La sortie de prairie laisse des racines, de l’azote organique et une structure améliorée à la culture suivante. Cet effet doit être intégré dans le bilan prévisionnel plutôt que compté comme un crédit fixe : la restitution dépend de la durée du couvert, de la biomasse exportée et du mode de destruction.
03 · Implantation
Une levée à sécuriser sur un lit ferme
La réussite se joue au semis. Les graines peuvent être commercialisées décortiquées ou sous forme de gousses ; leur faculté germinative et leur masse modifient la dose. Il faut donc raisonner en graines viables et suivre l’étiquette du lot.
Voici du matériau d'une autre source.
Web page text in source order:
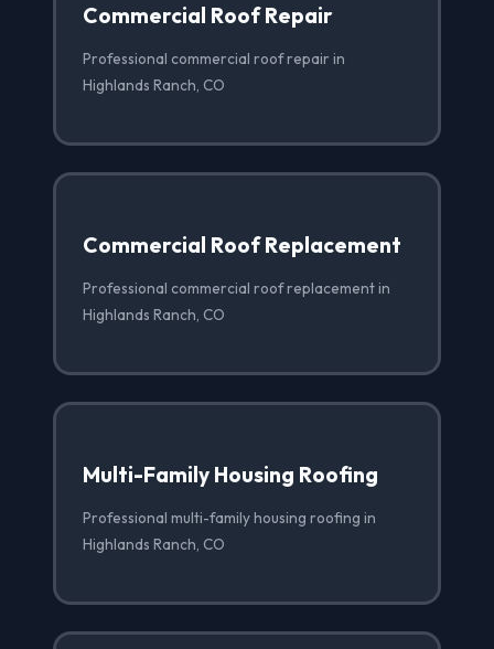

Un lit de semences fin, nivelé et rappuyé assure un contact régulier avec l’humidité. La profondeur reste faible et homogène ; les passages qui enfouissent une partie des graines créent des levées échelonnées. Un roulage adapté est utile, sans refermer un sol humide ni provoquer de croûte de battance.
Le semis de printemps profite du réchauffement mais affronte parfois la sécheresse et les adventices. Le semis de fin d’été exige assez de temps avant l’hiver pour constituer un pivot. Le calendrier se décide localement selon réserve en eau, gel précoce et pression des limaces.
04 · Associations
Pur pour le maîtriser, mélangé pour sécuriser
Le sainfoin peut être conduit pur ou associé à une graminée comme le dactyle ou la fétuque. Le pur simplifie la lecture du peuplement ; le mélange répartit les risques et facilite la conservation par un apport de sucres fermentescibles.
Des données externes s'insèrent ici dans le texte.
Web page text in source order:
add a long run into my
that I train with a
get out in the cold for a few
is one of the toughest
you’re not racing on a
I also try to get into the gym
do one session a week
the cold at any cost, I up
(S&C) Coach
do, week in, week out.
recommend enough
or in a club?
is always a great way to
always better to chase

L’association ne réussit que si les partenaires ont des vitesses d’installation et des niveaux de concurrence compatibles. Une graminée trop agressive peut éliminer le sainfoin, surtout après une implantation lente. La dose, la fertilisation azotée et le rythme des coupes doivent maintenir de la lumière dans le couvert.
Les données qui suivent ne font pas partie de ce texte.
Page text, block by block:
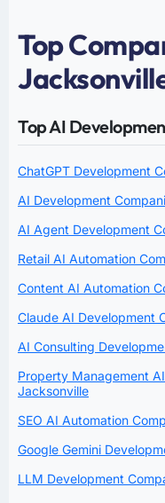
Top
Top AI
ChatGPT Development
AI Development
AI Agent Development
Retail AI Automation
Content AI Automation
Claude AI Development
AI Consulting
Property Management
Jacksonville
SEO AI Automation
Google Gemini
LLM Development
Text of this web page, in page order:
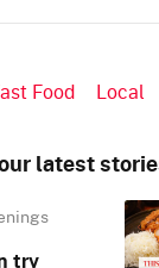
Food Local
latest
try
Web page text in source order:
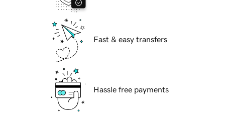
Fast & easy transfers
Hassle free payments
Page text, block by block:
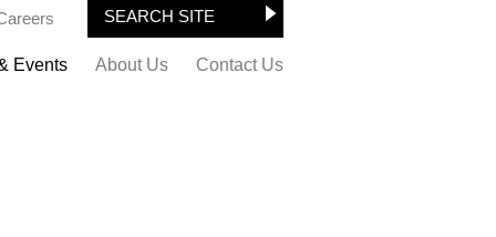
Events About Us Contact Us

Dans une prairie multi-espèces, la proportion observée compte davantage que la composition semée. Un diagnostic annuel — densité, salissement, trous, contribution de chaque espèce — permet de décider entre adaptation de conduite, sursemis prudent ou rénovation complète.
05 · Conduite
Préserver les réserves et le pivot
Le sainfoin supporte la sécheresse mieux que l’excès d’eau, mais sa repousse dépend des réserves accumulées. Des défoliations trop fréquentes ou trop rases réduisent la vigueur des couronnes et raccourcissent la prairie.
La première exploitation s’effectue autour du début de floraison lorsque l’objectif combine rendement, protéines et aptitude à la conservation. Une coupe très tardive augmente les tiges et diminue la digestibilité ; une coupe trop précoce répétée épuise la plante. La hauteur résiduelle protège les bourgeons et accélère le redémarrage.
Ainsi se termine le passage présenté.